- [Action item] Could you copy each line of the listing below that has the word "whose"?

- [Supplied data]
☆ ☆ ☆ ☆ ☆ ☆ ☆

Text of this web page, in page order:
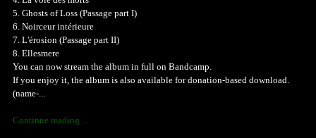
5. Ghosts of Loss (Passage part I)
6. Noirceur intérieure
7. L'érosion (Passage part II)
8. Ellesmere
You can now stream the album in full on Bandcamp.
If you enjoy it, the album is also available for donation-based download.
(name-...
Continue reading ...
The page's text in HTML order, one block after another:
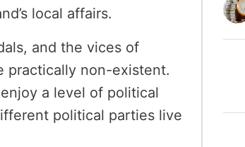
local affairs.
and the vices of
practically non-existent.
a level of political
political parties live
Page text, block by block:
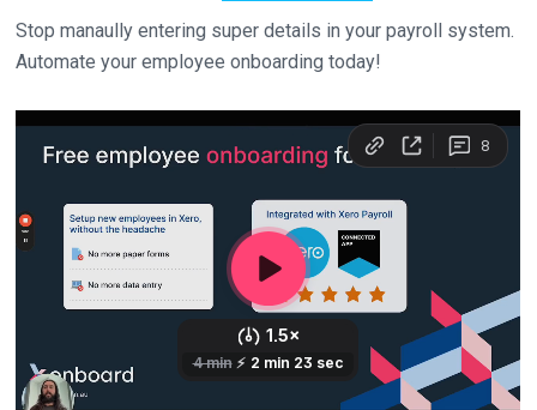
Stop manaully entering super details in your payroll system.
Automate your employee onboarding today!
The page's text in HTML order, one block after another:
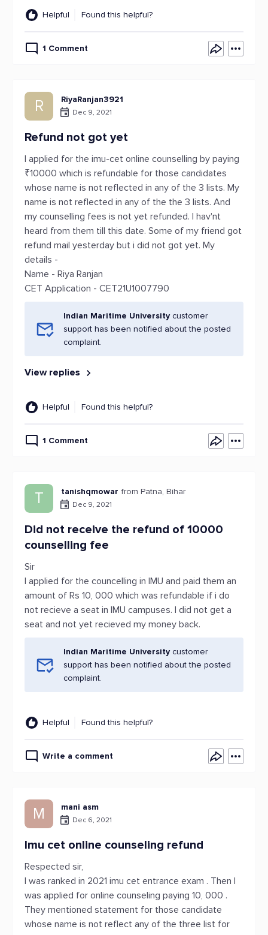
Helpful Found this helpful?
1 Comment
R RiyaRanjan3921
Dec 9, 2021
Refund not got yet
I applied for the imu-cet online counselling by paying
₹10000 which is refundable for those candidates
whose name is not reflected in any of the 3 lists. My
name is not reflected in any of the the 3 lists. And
my counselling fees is not yet refunded. I hav'nt
heard from them till this date. Some of my friend got
refund mail yesterday but i did not got yet. My
details -
Name - Riya Ranjan
CET Application - CET21U1007790
Indian Maritime University customer
support has been notified about the posted
complaint.
View replies
Helpful Found this helpful?
1 Comment
T tanishqmowar from Patna, Bihar
Dec 9, 2021
Did not receive the refund of 10000
counselling fee
Sir
I applied for the councelling in IMU and paid them an
amount of Rs 10, 000 which was refundable if i do
not recieve a seat in IMU campuses. I did not get a
seat and not yet recieved my money back.
Indian Maritime University customer
support has been notified about the posted
complaint.
Helpful Found this helpful?
Write a comment
M mani asm
Dec 6, 2021
Imu cet online counseling refund
Respected sir,
I was ranked in 2021 imu cet entrance exam . Then I
was applied for online counseling paying 10, 000 .
They mentioned statement for those candidate
whose name is not reflect any of the three list for

☆ ☆ ☆ ☆ ☆ ☆ ☆

- [Result]
whose name is not reflected in any of the 3 lists. My
whose name is not reflect any of the three list for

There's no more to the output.